A Mega da virada

Grandes filas se verificam nas agências lotéricas em todo país, pois, uma multidão pretende apostar na “Mega da virada”, que segundo a Caixa Federal, pode ultrapassar os 230 milhões em seu prêmio principal.

Nessas filas as pessoas esperam demoradamente, afirmando que, por tal soma, vale a pena; mesmo pessoas bem idosas, são vistas acalentando esse sonho.

Esse valor, caso seja ganho por um apostador apenas, representaria aproximadamente um rendimento mensal, em juros, superior a um milhão e setecentos mil reais.

Difícil explicar essa febre que atinge a maioria da espécie humana. Imaginemos alguém que jamais soube dirigir um carro, de repente, em pleno voo, seja chamado a pilotar um avião; o desastre seria inevitável. Quero dizer, um que sempre foi bem pobre, da noite para o dia, ter que administrar um montante desses.

Confesso que, embora precisando dele, o dinheiro não me fascina tanto assim. Como seria minha vida, se, de repente, me tornasse “piloto” de 230 milhões de reais?
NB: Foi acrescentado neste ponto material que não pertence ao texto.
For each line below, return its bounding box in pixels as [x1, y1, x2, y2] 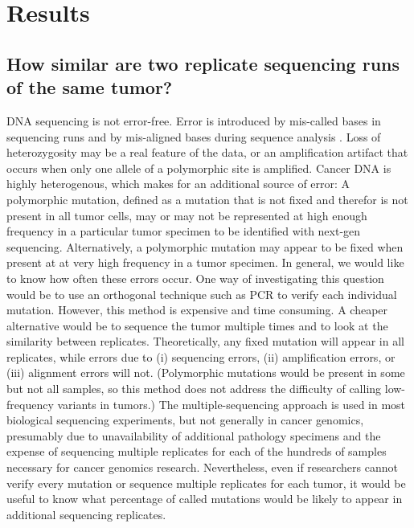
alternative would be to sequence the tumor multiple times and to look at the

Muitas coisas podem ser ditas no campo das hipóteses; mas, como dizia Joelmir Betting, na prática a teoria é outra. Certamente eu teria tudo o que o dinheiro pode comprar, e possivelmente perderia muitos bens que tenho sem ele, de graça.

Minha paz iria pro beleléu, dada a onda de novos “amigos” que me assediaria. Qualquer elogio ou aplauso que recebesse me soaria suspeito, como se eu o comprasse, ao invés de merecer. Minha humildade, se é que a tenho, perderia; pois, ninguém conseguiria surfar em tal “prancha”, na crista de um tsunami de grana.

Poderia contratar um guia bilíngue, que falasse mandarim, e tirar foto na muralha da China, mas onde sou conhecido teria que me cercar de seguranças; carros blindados, temeria assaltos, sequestros, meu sono não seria o mesmo.

Poderia fazer grandes doações aos pobres de meu bairro, eu seria como um deus aos olhos deles, mas, a possibilidade de alimentar toda sorte de desejos e vícios, me levaria a fazer o diabo, onde a maioria não visse.

Poderia comprar uma editora para publicar o que escrevo, mas, dinheiro algum varreria de mim a suspeita que só estaria sendo publicado por comprar, não por que meus textos valessem a pena.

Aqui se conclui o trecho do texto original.